--- Information shown ---
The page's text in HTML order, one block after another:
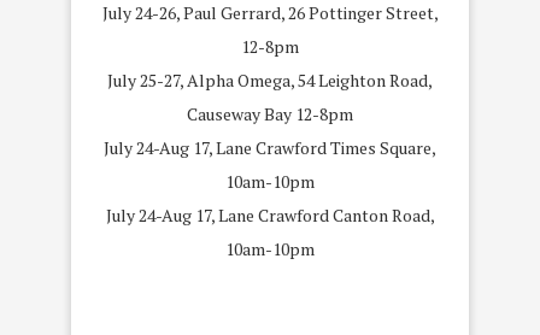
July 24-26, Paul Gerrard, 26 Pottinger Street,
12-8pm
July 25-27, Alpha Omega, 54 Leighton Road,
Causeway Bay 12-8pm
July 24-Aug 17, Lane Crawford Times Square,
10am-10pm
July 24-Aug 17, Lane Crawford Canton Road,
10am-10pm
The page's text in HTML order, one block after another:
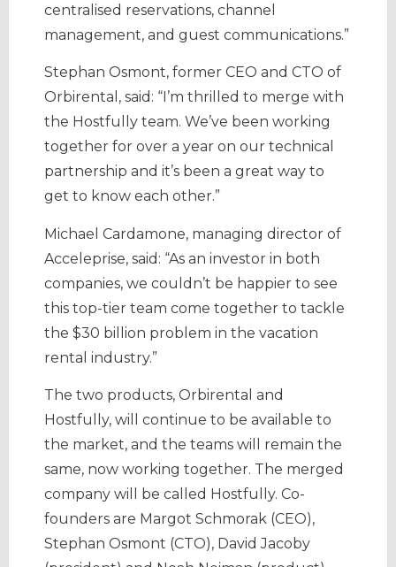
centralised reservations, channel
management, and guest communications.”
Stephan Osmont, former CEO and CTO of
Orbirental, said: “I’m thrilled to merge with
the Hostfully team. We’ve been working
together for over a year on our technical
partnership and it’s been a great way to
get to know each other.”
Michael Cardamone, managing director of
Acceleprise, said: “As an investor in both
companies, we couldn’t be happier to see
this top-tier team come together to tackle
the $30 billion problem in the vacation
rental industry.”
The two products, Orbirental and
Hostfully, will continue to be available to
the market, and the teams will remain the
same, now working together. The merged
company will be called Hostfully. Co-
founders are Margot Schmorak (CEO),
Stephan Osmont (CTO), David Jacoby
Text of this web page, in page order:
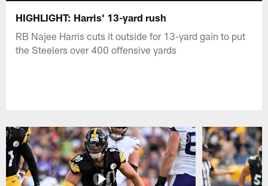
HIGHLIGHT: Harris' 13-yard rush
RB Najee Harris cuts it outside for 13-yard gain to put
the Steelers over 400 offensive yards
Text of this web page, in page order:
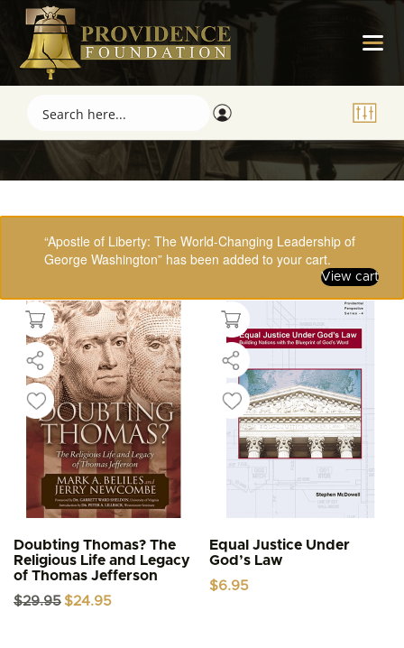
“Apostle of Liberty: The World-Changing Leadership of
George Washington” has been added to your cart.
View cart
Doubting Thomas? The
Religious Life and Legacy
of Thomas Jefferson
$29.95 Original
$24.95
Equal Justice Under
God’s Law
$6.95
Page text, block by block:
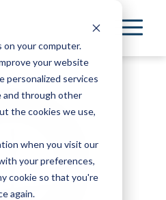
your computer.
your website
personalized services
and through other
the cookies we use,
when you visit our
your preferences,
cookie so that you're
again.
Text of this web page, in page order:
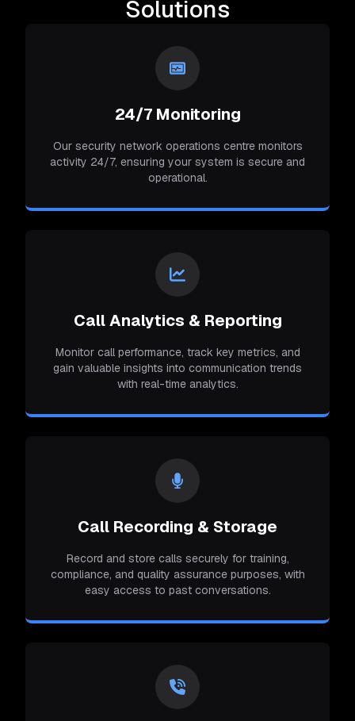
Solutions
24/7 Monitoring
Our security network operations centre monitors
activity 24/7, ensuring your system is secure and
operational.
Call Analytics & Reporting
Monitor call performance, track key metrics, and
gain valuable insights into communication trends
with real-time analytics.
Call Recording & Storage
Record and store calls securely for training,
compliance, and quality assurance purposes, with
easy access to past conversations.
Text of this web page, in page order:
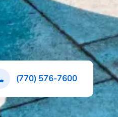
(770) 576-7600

--- Prompt ---
Go through the material above and repeat it exactly. Omit the pictures.

--- Solution for this problem ---
The page's text in HTML order, one block after another:
July 24-26, Paul Gerrard, 26 Pottinger Street,
12-8pm
July 25-27, Alpha Omega, 54 Leighton Road,
Causeway Bay 12-8pm
July 24-Aug 17, Lane Crawford Times Square,
10am-10pm
July 24-Aug 17, Lane Crawford Canton Road,
10am-10pm
The page's text in HTML order, one block after another:
centralised reservations, channel
management, and guest communications.”
Stephan Osmont, former CEO and CTO of
Orbirental, said: “I’m thrilled to merge with
the Hostfully team. We’ve been working
together for over a year on our technical
partnership and it’s been a great way to
get to know each other.”
Michael Cardamone, managing director of
Acceleprise, said: “As an investor in both
companies, we couldn’t be happier to see
this top-tier team come together to tackle
the $30 billion problem in the vacation
rental industry.”
The two products, Orbirental and
Hostfully, will continue to be available to
the market, and the teams will remain the
same, now working together. The merged
company will be called Hostfully. Co-
founders are Margot Schmorak (CEO),
Stephan Osmont (CTO), David Jacoby
Text of this web page, in page order:
HIGHLIGHT: Harris' 13-yard rush
RB Najee Harris cuts it outside for 13-yard gain to put
the Steelers over 400 offensive yards
Text of this web page, in page order:
“Apostle of Liberty: The World-Changing Leadership of
George Washington” has been added to your cart.
View cart
Doubting Thomas? The
Religious Life and Legacy
of Thomas Jefferson
$29.95 Original
$24.95
Equal Justice Under
God’s Law
$6.95
Page text, block by block:
your computer.
your website
personalized services
and through other
the cookies we use,
when you visit our
your preferences,
cookie so that you're
again.
Text of this web page, in page order:
Solutions
24/7 Monitoring
Our security network operations centre monitors
activity 24/7, ensuring your system is secure and
operational.
Call Analytics & Reporting
Monitor call performance, track key metrics, and
gain valuable insights into communication trends
with real-time analytics.
Call Recording & Storage
Record and store calls securely for training,
compliance, and quality assurance purposes, with
easy access to past conversations.
Text of this web page, in page order:
(770) 576-7600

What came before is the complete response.